Im Dreißigjährigen Krieg wurden als Befestigungsanlagen rund um Nürnberg vom schwedischen König Gustav II. Adolf der Stadtmauer vorgelagerte, zum Teil schon vorhandene Erdwälle zu sogenannten Schanzen ausgebaut. Eine davon war die Bärenschanze, an die heute noch die U-Bahnstation an der Fürther Straße erinnert und der Name des statistischen Bezirks 22.
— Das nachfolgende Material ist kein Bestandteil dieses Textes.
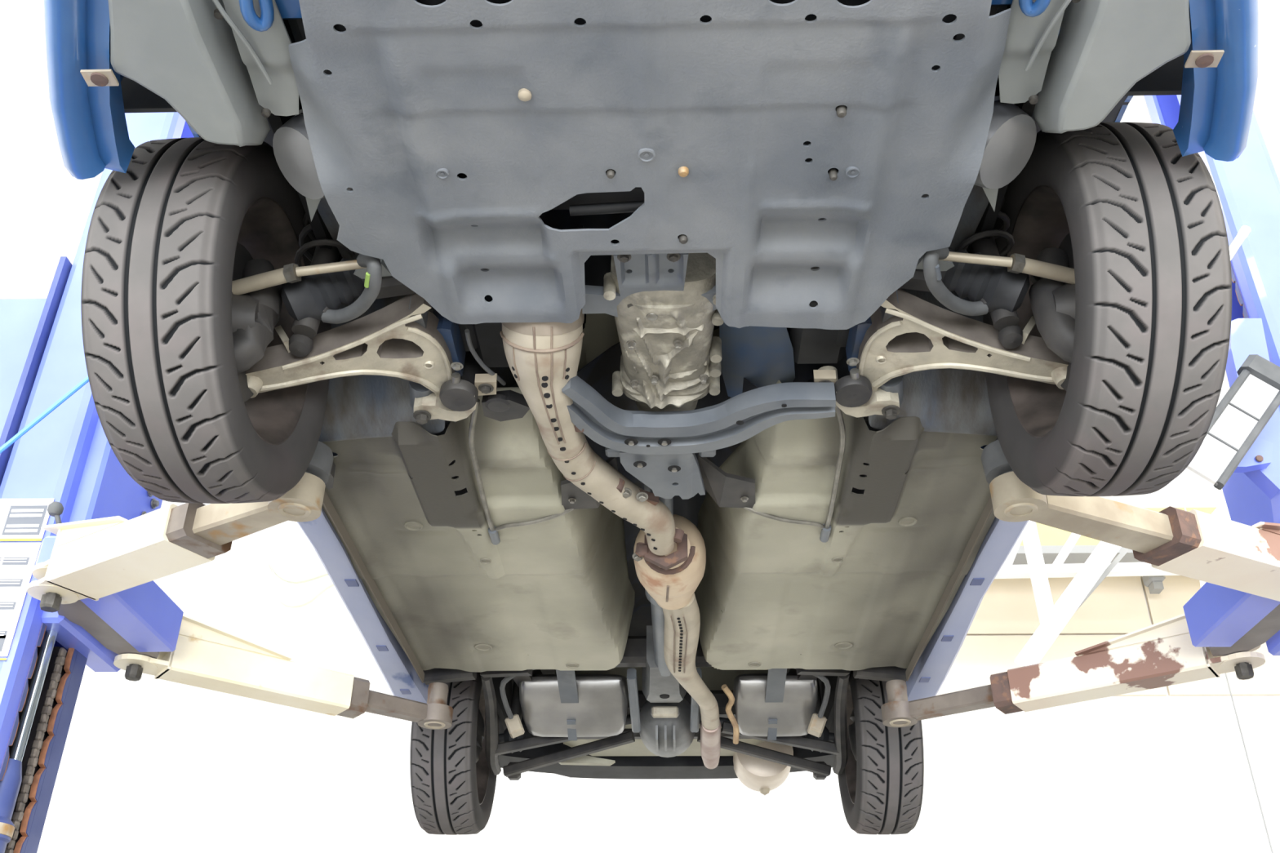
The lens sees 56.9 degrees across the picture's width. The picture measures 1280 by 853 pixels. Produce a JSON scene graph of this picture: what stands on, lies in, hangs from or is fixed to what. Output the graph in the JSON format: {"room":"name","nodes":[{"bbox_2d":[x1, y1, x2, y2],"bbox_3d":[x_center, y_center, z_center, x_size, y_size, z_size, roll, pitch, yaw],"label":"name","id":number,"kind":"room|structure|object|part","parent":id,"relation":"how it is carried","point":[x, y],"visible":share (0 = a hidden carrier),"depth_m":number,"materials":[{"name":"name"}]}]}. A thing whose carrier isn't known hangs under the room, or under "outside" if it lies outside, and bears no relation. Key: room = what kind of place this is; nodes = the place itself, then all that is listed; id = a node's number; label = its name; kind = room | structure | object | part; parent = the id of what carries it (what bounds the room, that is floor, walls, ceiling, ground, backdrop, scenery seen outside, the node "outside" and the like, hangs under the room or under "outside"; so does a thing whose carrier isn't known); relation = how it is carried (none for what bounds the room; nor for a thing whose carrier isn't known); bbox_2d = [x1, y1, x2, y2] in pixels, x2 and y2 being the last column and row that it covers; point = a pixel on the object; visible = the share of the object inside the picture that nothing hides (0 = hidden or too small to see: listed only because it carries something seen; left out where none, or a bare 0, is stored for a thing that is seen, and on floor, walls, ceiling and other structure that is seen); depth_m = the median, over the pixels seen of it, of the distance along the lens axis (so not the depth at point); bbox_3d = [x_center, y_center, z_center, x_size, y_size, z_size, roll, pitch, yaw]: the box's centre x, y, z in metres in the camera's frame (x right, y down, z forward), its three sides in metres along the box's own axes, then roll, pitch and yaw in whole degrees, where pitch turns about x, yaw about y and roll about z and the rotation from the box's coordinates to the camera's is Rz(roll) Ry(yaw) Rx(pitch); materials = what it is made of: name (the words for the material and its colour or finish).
{"room":"auto repair garage","nodes":[
{"label":"auto repair garage","id":0,"kind":"room"},
{"bbox_2d":[266,550,328,583],"bbox_3d":[-2.484,1.024,8.588,0.512,0.262,0.044,-1,-31,2],"label":"pipe","id":1,"kind":"object","parent":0,"point":[277,572],"visible":0.94,"depth_m":8.54,"materials":[{"name":"grey"}]},
{"bbox_2d":[263,564,333,608],"bbox_3d":[-2.421,1.150,8.510,0.640,0.342,0.044,-1,-31,2],"label":"pipe","id":2,"kind":"object","parent":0,"point":[279,596],"visible":0.86,"depth_m":8.47,"materials":[{"name":"grey"}]},
{"bbox_2d":[0,0,1279,381],"bbox_3d":[0.050,-3.854,4.444,13.200,0.100,13.800,-1,-31,2],"label":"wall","id":3,"kind":"structure","parent":0,"point":[45,210],"depth_m":7.73,"materials":[{"name":"white paint"}]},
{"bbox_2d":[1176,476,1273,852],"bbox_3d":[3.894,1.982,7.562,0.149,6.600,0.043,-1,-31,2],"label":"hanging wire","id":4,"kind":"object","parent":3,"relation":"hanging from","point":[1202,583],"visible":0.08,"depth_m":7.52,"materials":[{"name":"white"}]},
{"bbox_3d":[3.889,0.081,8.716,0.010,2.152,0.009,-1,-31,2],"label":"hanger rod","id":5,"kind":"part","parent":4,"relation":"part of","materials":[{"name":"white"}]},
{"bbox_2d":[36,381,1279,852],"bbox_3d":[0.221,2.511,8.474,13.200,6.600,0.100,-1,-31,2],"label":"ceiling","id":6,"kind":"structure","parent":0,"point":[148,764],"depth_m":8.38,"materials":[{"name":"white paint"}]},
{"bbox_2d":[235,521,368,852],"bbox_3d":[-2.373,1.808,8.694,0.600,5.200,0.400,-1,-31,2],"label":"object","id":7,"kind":"structure","parent":6,"relation":"attached to","point":[297,797],"depth_m":8.23,"materials":[{"name":"white"}]},
{"bbox_2d":[936,506,1279,696],"bbox_3d":[3.675,1.304,9.011,6.100,1.540,0.030,-1,-31,2],"label":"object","id":8,"kind":"structure","parent":6,"relation":"attached to","point":[1117,606],"depth_m":8.88,"materials":[{"name":"white"}]},
{"bbox_2d":[995,480,1231,666],"bbox_3d":[3.153,0.920,7.468,2.657,1.394,0.745,-1,-31,2],"label":"roof truss","id":9,"kind":"object","parent":6,"relation":"attached to","point":[1088,575],"visible":0.49,"depth_m":7.39,"materials":[{"name":"white metal"}]},
{"bbox_2d":[1142,575,1165,594],"bbox_3d":[3.871,1.166,8.878,0.120,0.160,0.160,-1,-31,2],"label":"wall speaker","id":10,"kind":"object","parent":6,"relation":"attached to","point":[1154,583],"visible":0.73,"depth_m":8.82,"materials":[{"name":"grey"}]},
{"bbox_2d":[1012,507,1216,564],"bbox_3d":[3.847,0.798,8.587,5.288,0.400,0.300,-1,-31,2],"label":"beam","id":11,"kind":"structure","parent":0,"point":[1052,540],"depth_m":8.51,"materials":[{"name":"beige metal"}]},
{"bbox_3d":[0.012,1.874,0.968,13.200,0.100,13.800,-1,-31,2],"label":"floor","id":12,"kind":"structure","parent":0,"visible":0},
{"bbox_2d":[0,111,453,852],"bbox_3d":[-1.360,0.401,3.085,1.531,4.600,1.569,-1,-31,2],"label":"lift post","id":13,"kind":"object","parent":12,"relation":"on","point":[84,546],"visible":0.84,"depth_m":2.98,"materials":[{"name":"blue metal"}]},
{"bbox_3d":[-1.455,0.615,2.852,0.028,0.410,0.028,-1,-31,2],"label":"piston rod","id":14,"kind":"part","parent":13,"relation":"part of","materials":[{"name":"silver metal"}]},
{"bbox_3d":[-1.453,1.376,2.466,0.020,1.914,0.020,26,-40,-36],"label":"lift chain","id":15,"kind":"part","parent":13,"relation":"part of","materials":[{"name":"grey metal"}]},
{"bbox_3d":[-1.321,0.334,2.728,0.185,0.014,0.132,-18,-36,28],"label":"pivot plate","id":16,"kind":"part","parent":13,"relation":"part of","materials":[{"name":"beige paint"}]},
{"bbox_2d":[0,376,88,453],"bbox_3d":[-1.485,-0.025,2.931,0.203,0.251,0.012,-1,-31,2],"label":"air hose","id":17,"kind":"object","parent":13,"relation":"attached to","point":[82,383],"visible":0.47,"depth_m":2.93,"materials":[{"name":"blue"}]},
{"bbox_3d":[-1.386,0.220,2.800,0.034,0.080,0.050,-15,-34,23],"label":"latch knob","id":18,"kind":"part","parent":13,"relation":"part of","materials":[{"name":"grey rubber"}]},
{"bbox_3d":[-1.321,0.372,2.705,0.185,0.014,0.132,-18,-36,28],"label":"pivot plate","id":19,"kind":"part","parent":13,"relation":"part of","materials":[{"name":"beige paint"}]},
{"bbox_3d":[-1.124,0.282,2.612,0.403,0.085,0.135,-18,-36,28],"label":"swing arm","id":20,"kind":"part","parent":13,"relation":"part of","materials":[{"name":"beige paint"}]},
{"bbox_3d":[-1.306,0.640,3.147,0.185,0.014,0.110,22,-38,-32],"label":"pivot plate","id":21,"kind":"part","parent":13,"relation":"part of","materials":[{"name":"beige paint"}]},
{"bbox_3d":[-1.306,0.603,3.170,0.185,0.014,0.110,22,-38,-32],"label":"pivot plate","id":22,"kind":"part","parent":13,"relation":"part of","materials":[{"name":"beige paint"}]},
{"bbox_3d":[-1.074,0.704,3.322,0.525,0.100,0.105,22,-38,-32],"label":"swing arm","id":23,"kind":"part","parent":13,"relation":"part of","materials":[{"name":"beige paint"}]},
{"bbox_2d":[277,502,311,519],"bbox_3d":[-0.690,0.164,2.358,0.066,0.015,0.066,-1,-31,2],"label":"socket","id":24,"kind":"object","parent":13,"relation":"attached to","point":[285,510],"depth_m":2.36,"materials":[{"name":"metal"}]},
{"bbox_2d":[424,721,445,728],"bbox_3d":[-0.628,0.909,3.610,0.066,0.015,0.066,-1,-31,2],"label":"socket","id":25,"kind":"object","parent":13,"relation":"attached to","point":[428,725],"depth_m":3.61,"materials":[{"name":"metal"}]},
{"bbox_2d":[44,0,1257,835],"bbox_3d":[0.056,-0.069,3.302,1.800,1.717,4.625,-1,-31,2],"label":"car","id":26,"kind":"object","parent":13,"relation":"on","point":[656,362],"visible":0.98,"depth_m":2.00,"materials":[{"name":"metal"}]},
{"bbox_3d":[-0.525,-0.533,1.642,0.084,0.020,0.280,-1,-31,2],"label":"panel","id":27,"kind":"part","parent":26,"relation":"part of","materials":[{"name":"grey plastic"}]},
{"bbox_3d":[-0.488,-0.620,1.586,0.090,0.070,0.140,-1,-31,2],"label":"rail","id":28,"kind":"part","parent":26,"relation":"part of","materials":[{"name":"blue paint"}]},
{"bbox_3d":[-0.589,-0.263,2.039,0.269,0.049,0.038,-5,-32,9],"label":"tie rod","id":29,"kind":"part","parent":26,"relation":"part of","materials":[{"name":"metal"}]},
{"bbox_3d":[-0.549,-0.114,2.219,0.373,0.147,0.329,-1,-31,2],"label":"control arm","id":30,"kind":"part","parent":26,"relation":"part of","materials":[{"name":"metal"}]},
{"bbox_3d":[-0.583,-0.176,2.399,0.396,0.309,0.275,-4,-32,8],"label":"wheelhouse panel","id":31,"kind":"part","parent":26,"relation":"part of","materials":[{"name":"paint"}]},
{"bbox_3d":[-0.386,-0.510,1.902,0.100,0.130,1.200,-1,-31,2],"label":"rail","id":32,"kind":"part","parent":26,"relation":"part of","materials":[{"name":"grey metal"}]},
{"bbox_3d":[-0.303,-0.283,2.110,0.356,0.085,0.050,-4,-31,6],"label":"subframe arm","id":33,"kind":"part","parent":26,"relation":"part of","materials":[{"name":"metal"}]},
{"bbox_3d":[-0.396,-0.234,2.355,0.020,0.300,0.400,-1,-31,2],"label":"rail","id":34,"kind":"part","parent":26,"relation":"part of","materials":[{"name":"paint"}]},
{"bbox_3d":[-0.515,1.034,4.070,0.051,0.158,0.686,2,-31,-2],"label":"trailing arm","id":35,"kind":"part","parent":26,"relation":"part of","materials":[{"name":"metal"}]},
{"bbox_3d":[-0.226,0.955,4.074,0.375,0.190,0.260,-1,-31,2],"label":"fuel tank","id":36,"kind":"part","parent":26,"relation":"part of","materials":[{"name":"silver metal"}]},
{"bbox_3d":[-0.020,0.918,3.937,0.030,0.104,0.367,-1,-31,2],"label":"differential arm","id":37,"kind":"part","parent":26,"relation":"part of","materials":[{"name":"grey paint"}]},
{"bbox_3d":[-0.012,0.161,2.655,0.098,0.020,0.050,18,-35,-27],"label":"hanger plate","id":38,"kind":"part","parent":26,"relation":"part of","materials":[{"name":"metal"}]},
{"bbox_3d":[0.185,0.916,3.932,0.030,0.104,0.367,0,-31,1],"label":"differential arm","id":39,"kind":"part","parent":26,"relation":"part of","materials":[{"name":"grey paint"}]},
{"bbox_3d":[0.239,-0.137,2.403,0.164,0.030,0.304,-1,-31,2],"label":"footwell panel","id":40,"kind":"part","parent":26,"relation":"part of","materials":[{"name":"blue metal"}]},
{"bbox_3d":[0.464,0.949,4.055,0.285,0.190,0.260,-1,-31,2],"label":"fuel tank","id":41,"kind":"part","parent":26,"relation":"part of","materials":[{"name":"silver metal"}]},
{"bbox_3d":[0.690,1.023,4.038,0.051,0.158,0.686,-3,-31,6],"label":"trailing arm","id":42,"kind":"part","parent":26,"relation":"part of","materials":[{"name":"metal"}]},
{"bbox_3d":[0.346,-0.290,2.092,0.356,0.085,0.050,2,-31,-3],"label":"subframe arm","id":43,"kind":"part","parent":26,"relation":"part of","materials":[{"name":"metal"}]},
{"bbox_3d":[0.453,-0.243,2.333,0.020,0.300,0.400,-1,-31,2],"label":"rail","id":44,"kind":"part","parent":26,"relation":"part of","materials":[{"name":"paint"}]},
{"bbox_3d":[0.413,-0.517,1.880,0.100,0.130,1.200,-1,-31,2],"label":"rail","id":45,"kind":"part","parent":26,"relation":"part of","materials":[{"name":"grey metal"}]},
{"bbox_3d":[0.643,-0.188,2.366,0.396,0.309,0.275,3,-31,-5],"label":"wheelhouse panel","id":46,"kind":"part","parent":26,"relation":"part of","materials":[{"name":"paint"}]},
{"bbox_3d":[0.601,-0.125,2.188,0.373,0.147,0.329,-1,-31,2],"label":"control arm","id":47,"kind":"part","parent":26,"relation":"part of","materials":[{"name":"metal"}]},
{"bbox_3d":[0.496,-0.630,1.559,0.090,0.070,0.140,-1,-31,2],"label":"rail","id":48,"kind":"part","parent":26,"relation":"part of","materials":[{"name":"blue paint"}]},
{"bbox_3d":[0.628,-0.275,2.006,0.269,0.049,0.038,4,-31,-6],"label":"tie rod","id":49,"kind":"part","parent":26,"relation":"part of","materials":[{"name":"metal"}]},
{"bbox_3d":[0.538,-0.544,1.613,0.084,0.020,0.280,-1,-31,2],"label":"panel","id":50,"kind":"part","parent":26,"relation":"part of","materials":[{"name":"grey plastic"}]},
{"bbox_2d":[880,94,1279,727],"bbox_3d":[1.524,0.377,3.014,1.619,4.600,1.536,-1,-31,2],"label":"lift post","id":51,"kind":"object","parent":12,"relation":"on","point":[1237,611],"visible":0.71,"depth_m":3.06,"materials":[{"name":"beige metal"}]},
{"bbox_2d":[888,719,911,726],"bbox_3d":[0.785,0.891,3.565,0.066,0.015,0.066,-1,-31,2],"label":"socket","id":52,"kind":"object","parent":51,"relation":"attached to","point":[892,722],"depth_m":3.56,"materials":[{"name":"metal"}]},
{"bbox_2d":[1004,502,1037,519],"bbox_3d":[0.755,0.163,2.340,0.066,0.015,0.066,-1,-31,2],"label":"socket","id":53,"kind":"object","parent":51,"relation":"attached to","point":[1011,510],"depth_m":2.34,"materials":[{"name":"metal"}]},
{"bbox_3d":[1.295,0.681,3.258,0.528,0.100,0.105,-20,-37,30],"label":"swing arm","id":54,"kind":"part","parent":51,"relation":"part of","materials":[{"name":"beige paint"}]},
{"bbox_3d":[1.352,0.297,2.610,0.477,0.085,0.140,15,-34,-22],"label":"swing arm","id":55,"kind":"part","parent":51,"relation":"part of","materials":[{"name":"beige paint"}]},
{"bbox_2d":[1186,354,1279,489],"bbox_3d":[1.375,-0.014,2.713,0.322,0.351,0.050,-1,-31,2],"label":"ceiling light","id":56,"kind":"object","parent":51,"relation":"on","point":[1249,404],"visible":0.81,"depth_m":2.71,"materials":[{"name":"white"}]},
{"bbox_3d":[1.535,0.585,3.111,0.185,0.014,0.110,-20,-37,30],"label":"pivot plate","id":57,"kind":"part","parent":51,"relation":"part of","materials":[{"name":"beige paint"}]},
{"bbox_3d":[1.535,0.623,3.088,0.185,0.014,0.110,-20,-37,30],"label":"pivot plate","id":58,"kind":"part","parent":51,"relation":"part of","materials":[{"name":"beige paint"}]},
{"bbox_3d":[1.444,-0.418,2.898,0.139,0.175,0.030,-1,-31,2],"label":"lock lever","id":59,"kind":"part","parent":51,"relation":"part of","materials":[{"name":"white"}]},
{"bbox_3d":[1.500,-0.015,2.914,0.202,0.587,0.050,-1,-31,2],"label":"carriage plate","id":60,"kind":"part","parent":51,"relation":"part of","materials":[{"name":"blue paint"}]}
]}
Die historische Festungsanlage selbst befand sich allerdings im Nachbarbezirk Himpfelshof auf einer Fläche östlich des Alten Jüdischen Friedhofes (der allerdings erst 1864 entstand) bis hin zur Roonstraße. Die Nürnberger bauten die Bärenschanze dann später immer weiter zu einer Kaserne aus. Die Schanzenmauern waren spätestens 1820 verschwunden, während die Kaserne darüberhinaus weiter wuchs. Von den bis 1890 entstandenen Gebäuden ist heute nur noch wenig übrig. Es sind zumeist Blöcke, die die bayerische Behörde Zentrum Bayern Familie und Soziales (ZBFS) nutzt.

_____________________

an der Roonstraße Ecke Bärenschanzstraße war lange auf dem ehemaligen Kasernengelände ein Parkplatz

der Blick auf die dahinterliegenden Kasernegebäude war von der Ecke aus frei

inzwischen wächst dort ein Bau heran



nördlich an der Reutersbrunnenstraße: das Arbeitsgerichtsgebäude

An der Roonstraße

dazwischen ein bis zur Unerkenntlichkeit umgebauter Kasernenbau

es handelt sich um die Roonstraße 22

um die Ecke anschließend das Gebäude Bärenschanztraße 8a (Ansicht von Osten) - dreigeschossiges Sandsteingebäude im Stil der Neorenaissance 

Ansicht von Südosten

Südwesten

Ansicht von der Bärenschanzstraße

den Westteil des u-förmigen Komplexes stellt die Bärenschanzstraße 8c dar


Südostseite

Ansicht von Norden

und innerhalb des U steht das kleine Gebäude Bärenschanzstraße 8b (errichtet 1721) - das ehemalige Kommandantenhaus - als einziges unter Denkmalschutz und daher nicht vom Abriss bedroht


Ansicht von Osten

weiter westlich sieht man die Reithalle hervorspitzen

sie konnte als optisches Schmuckstück nur dadurch vom Abriss gerettet werden, weil Luxuswohnungen daraus gemacht wurden


Südwestseite

Westseite

südlich des Areals, anstelle der früheren Offizierspeiseanstalt an der Bärenschanzstraße, steht eines der  unvermeidlichen Parkhäuser 

Die Reste der Kulturfeldkaserne im Karree zwischen Willstraße, Altem Jüdischen Friedhof und Bärenschanzstraße sind auch erst vor kurzem restlos einer Wohnsiedlung mit üblichem Discounter gewichen

Die Neubleiche

Südlich der Bahnlinie entlang der Burgerstraße und und Schanzenstraße hat man ein neues Wohnareal entwickelt und ihm den Namen "Neublei...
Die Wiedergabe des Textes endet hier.